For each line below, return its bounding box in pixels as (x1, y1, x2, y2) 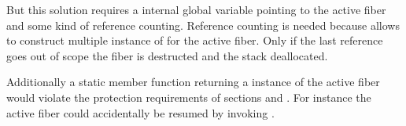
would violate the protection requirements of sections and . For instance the (6, 88, 371, 105)
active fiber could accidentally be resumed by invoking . (6, 104, 275, 121)
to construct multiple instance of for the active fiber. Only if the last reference (6, 32, 383, 49)
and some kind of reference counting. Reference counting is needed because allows (6, 16, 400, 33)
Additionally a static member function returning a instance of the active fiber (6, 74, 380, 90)
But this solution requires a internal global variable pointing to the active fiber (6, 2, 386, 17)
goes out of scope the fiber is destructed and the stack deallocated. (6, 47, 328, 63)
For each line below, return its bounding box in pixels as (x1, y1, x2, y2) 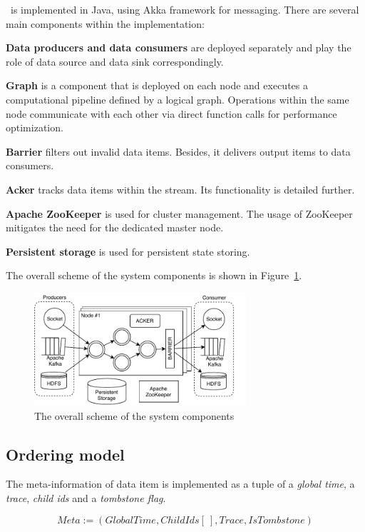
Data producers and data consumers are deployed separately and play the (6, 40, 351, 55)
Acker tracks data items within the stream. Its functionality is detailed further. (6, 181, 355, 196)
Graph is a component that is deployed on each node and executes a (6, 78, 308, 93)
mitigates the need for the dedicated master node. (6, 220, 224, 235)
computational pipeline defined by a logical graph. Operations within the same (6, 91, 349, 106)
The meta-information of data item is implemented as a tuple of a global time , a (6, 476, 355, 491)
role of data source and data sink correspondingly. (6, 54, 224, 69)
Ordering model (6, 443, 125, 465)
────────────────────────────────────────
Filter the records above down to the lines that hold the string "reference".

- [Result below]
to construct multiple instance of for the active fiber. Only if the last reference (6, 32, 383, 49)
and some kind of reference counting. Reference counting is needed because allows (6, 16, 400, 33)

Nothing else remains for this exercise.